One evening as he was nearly finished grading a stack of student papers, he was suddenly overwhelmed by a great weariness. He stopped halfway through reading the paper and began absent-mindedly drawing in the middle of the typewritten sheet. He began by sketching with his pencil in the air, then found it on the page. He drew carefully, swiftly, and with an unerring hand. As he proceeded, a smile grew on his face. It grew and grew until he was positively beaming. Pnin hadn't had so much fun in years. He allowed the drawing to take over his whole awareness. His right brain swept control from the rigid, grammar-oriented left brain, and his drawing became fluid and graceful. His pencil was waltzing on the page. There was music in his ears. There was grace in his rhythms.

Then with a sweep of his hand he turned to the next typewritten page and began another drawing. He was grinning, humming, and creating, Picasso-like, masterpiece after masterpiece as he paged through the paper. He lost all sense of time, and he worked on into the morning hours. Finally, he closed the paper, put it on the stack of completed ones, turned out the light on his desk, and went to bed.
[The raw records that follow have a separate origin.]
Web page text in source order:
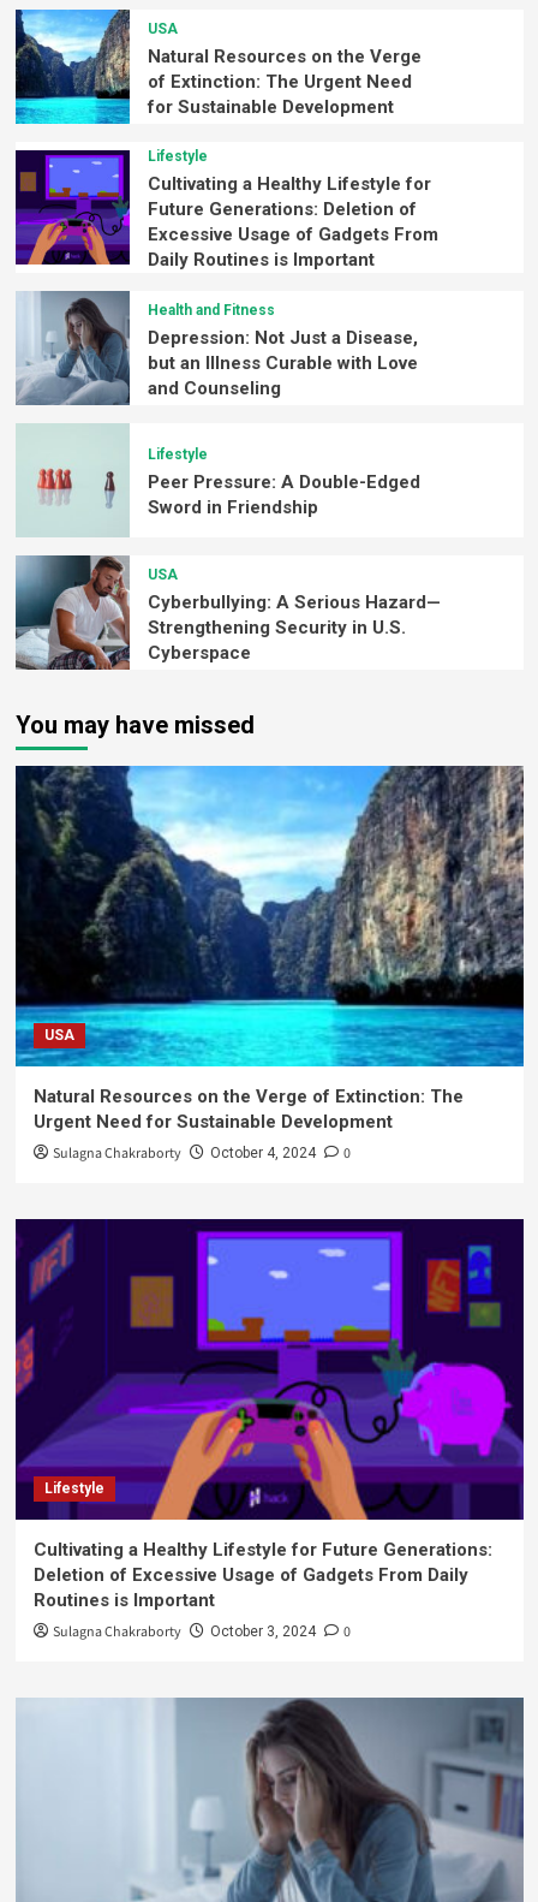
USA
Natural Resources on the Verge
of Extinction: The Urgent Need
for Sustainable Development
Lifestyle
Cultivating a Healthy Lifestyle for
Future Generations: Deletion of
Excessive Usage of Gadgets From
Daily Routines is Important
Health and Fitness
Depression: Not Just a Disease,
but an Illness Curable with Love
and Counseling
Lifestyle
Peer Pressure: A Double-Edged
Sword in Friendship
USA
Cyberbullying: A Serious Hazard—
Strengthening Security in U.S.
Cyberspace
You may have missed
USA
Natural Resources on the Verge of Extinction: The
Urgent Need for Sustainable Development
Sulagna Chakraborty October 4, 2024 0
Lifestyle
Cultivating a Healthy Lifestyle for Future Generations:
Deletion of Excessive Usage of Gadgets From Daily
Routines is Important
Sulagna Chakraborty October 3, 2024 0

He arose at seven with the alarm, showered, brushed his teeth, and made his coffee. He drank down the coffee in long sips as he finished grading the last three papers. With the coffee his mind cleared and began to glow with its usual left-brain clarity. He must have felt peculiarly light and buoyant this morning as if he had slept especially well the night before or had had pleasant dreams. He gave the students good grades for the papers, dumped them in his briefcase, and was off to the university.
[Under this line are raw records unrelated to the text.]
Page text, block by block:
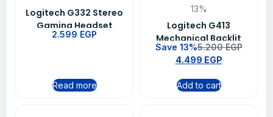
Logitech G332 Stereo
Gaming Headset
Leatherette
2.599 EGP
Read more
13%
Logitech G413
Mechanical Backlit
Wired Gaming
Keyboard – Carbon
Save 13%5.200EGP
4.499 EGP
Add to cart

He half wondered why he was in such a good mood this morning. Was it the cheery phone call from his daughter? The weather? He was humming to himself as he walked along the tree-arched paths. It must be the weather, he thought. Spring will be coming soon.

Pnin was especially well-dressed, even dapper. He always was. He took great pride in being a fashion plate, as you know. His typically professorial tweedy jacket, minus the elbow patches, was well coordinated with his trousers, tie, socks, and shirt. He lived only a few blocks from the tree-studded campus. He had lived in the same apartment for all the twenty-five years he had been at the university and had seen the campus edge itself closer and closer to his home. He was beginning to feel a little hemmed in by stones and mortar, by the university's granite walls.
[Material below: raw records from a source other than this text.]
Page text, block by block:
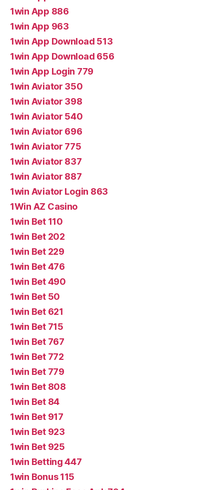
1win App 886
1win App 963
1win App Download 513
1win App Download 656
1win App Login 779
1win Aviator 350
1win Aviator 398
1win Aviator 540
1win Aviator 696
1win Aviator 775
1win Aviator 837
1win Aviator 887
1win Aviator Login 863
1Win AZ Casino
1win Bet 110
1win Bet 202
1win Bet 229
1win Bet 476
1win Bet 490
1win Bet 50
1win Bet 621
1win Bet 715
1win Bet 767
1win Bet 772
1win Bet 779
1win Bet 808
1win Bet 84
1win Bet 917
1win Bet 923
1win Bet 925
1win Betting 447
1win Bonus 115
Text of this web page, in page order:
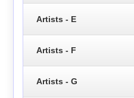
Artists - E
Artists - F
Artists - G
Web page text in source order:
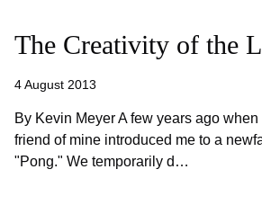
The Creativity of the
4 August 2013
By Kevin Meyer A few years ago
friend of mine introduced me to a
"Pong." We temporarily d…

He was thinking of how to escape from the alma mater's embrace, looking forward to retirement, peace and quiet, and most of all, his own time. I am sure it was one of his dreams. It wouldn't be long now, he imagined. He was almost at the head of the gowned procession that marched in such grand splendor every fall and spring. They all looked like birds in their gorgeous plumage, like male birds, of course, they being the more colorful, he used to say when it was still okay to say such things. The plainer ones were from the lesser universities or had lesser degrees, so the analogy continued. The only challenge to the comparison were the ones with the faded, graying garb at the head of the line, he chuckled. He was clearly in a good mood this morning as he strode along toward campus. Damn good coffee, he thought. I like that blend. Gets me off to a good start.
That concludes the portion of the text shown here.